1

I have a made up dataset of polling stations in Wales and I've attached a date column to it. We can imagine this date is the date this polling station was visited to check the facilities (for example).

What I'd like to do is work out :

I would like to work out whether geographic points are within a certain distance

  • This I've managed by self_joining and using st_buffer and st_within to calculate within 1000 m and then calculated the number of neighbours.

and also the interval between the sample dates

  • this I'm having a bit of a problem with

What I'd like to do, I think, is for each polling station

  • calculate the number of neighbours (so far so easy)
  • for each neighbour determine the interval between the sampling dates
  • return a spatial object (for plotting in tmaps probably)
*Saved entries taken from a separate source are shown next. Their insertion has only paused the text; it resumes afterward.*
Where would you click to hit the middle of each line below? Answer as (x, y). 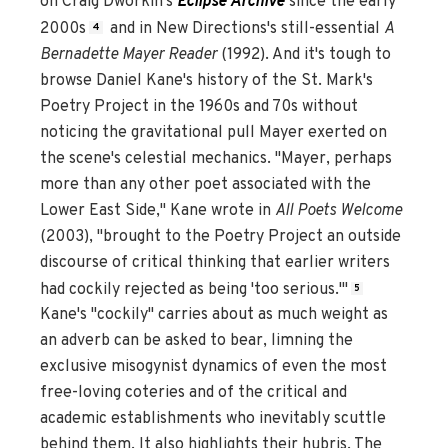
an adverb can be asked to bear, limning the (196, 341)
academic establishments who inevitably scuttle (213, 419)
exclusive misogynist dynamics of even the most (213, 367)
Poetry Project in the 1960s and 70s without (199, 106)
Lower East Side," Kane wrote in (157, 210)
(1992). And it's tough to (306, 54)
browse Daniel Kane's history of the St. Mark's (206, 80)
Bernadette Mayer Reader (130, 54)
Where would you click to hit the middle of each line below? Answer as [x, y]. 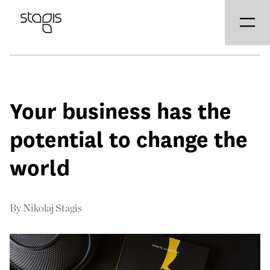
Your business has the [121, 111]
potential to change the [129, 140]
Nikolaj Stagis [52, 208]

Here's some test code that I've got that generates the sf dataset, calculates the number of neighbours and returns that. It's really the date interval that's stumping me. It's not so much the calculation of the date interval but it's the way to generate these clusters of polling stations with date intervals. Is it better to generate the (in this case) 108 polling station clusters?

What I'm trying to do in my larger dataset is calculate clusters of points over time. I have ~2000 records with a date. I'd like to say : for each of these 2000 records calculate the number of neighbours within a distance and within a timeframe.

I think it's probably better to calculate each cluster of neighbouring points and visualise then remove neighbours from the cluster that are outside of the time frame and visualise that

Although, on typing this, I wonder if excluding points that didn't fall within a timeframe first and then calculating neighbours would be more efficient?

polls<-st_as_sf(read.csv(url("https://www.caerphilly.gov.uk/CaerphillyDocs/FOI/Datasets_polling_stations_csv.aspx")),
                coords = c("Easting","Northing"),crs = 27700)%>%
        mutate(date = sample(seq(as.Date('2020/01/01'), as.Date('2020/05/31'), by="day"), 147))

test_stack<-polls%>%st_join(polls%>%st_buffer(dist=1000),join=st_within)%>%
  filter(Ballot.Box.Polling.Station.x!=Ballot.Box.Polling.Station.y)%>%
  add_count(Ballot.Box.Polling.Station.x)%>%
  rename(number_of_neighbours = n)%>%
  mutate(interval_date = date.x-date.y)%>%
  subset(select = -c(6:8,10,11,13:18))## removing this comment will summarise the data so that only number of neighbours is returned %>%
  distinct(Ballot.Box.Polling.Station.x,number_of_neighbours,date.x)%>%
  filter(number_of_neighbours >=2)
damo
  • 463
  • 4
  • 14
  • You can join the layer with itself, with a *distance* threshold, resulting in all possible pairs up to that threshold. Then calculate 'time_diff' column, and filter to retain only those pairs that are below the *time* threshold too. Will be happy to try and answer with specific code if you can please post a small reproducible sample data and clear definition of what's the result you need (what are the required distance and time thresholds?). – Michael Dorman Jul 30 '20 at 14:40
  • I think I'm going to explore this link – damo Jul 30 '20 at 19:36
  • https://pubmed.ncbi.nlm.nih.gov/31596789/ – damo Jul 30 '20 at 19:37
  • OK. Bit of a dredge. And a bit of time to think about this.The example above works in that you can filter by time and distance. I'm trying to think about the best way to visualise this. At the moment, you'll only see a single point representing the cluster (which you could colour code depending on the number of neighbours). Is it possible, using html/leaflet/tmap, so that when you select a cluster in the interactive map it shows the neighbours? – damo Sep 01 '20 at 20:19

1 Answers1

0

I think it might be as simple as

tm_shape(test_stack)+tm_dots(col = "number_of_neighbours", clustering =T, size = 0.5)

I'm not sure how clustering works in leaflet, but that works quite nicely on this test data.

damo
  • 463
  • 4
  • 14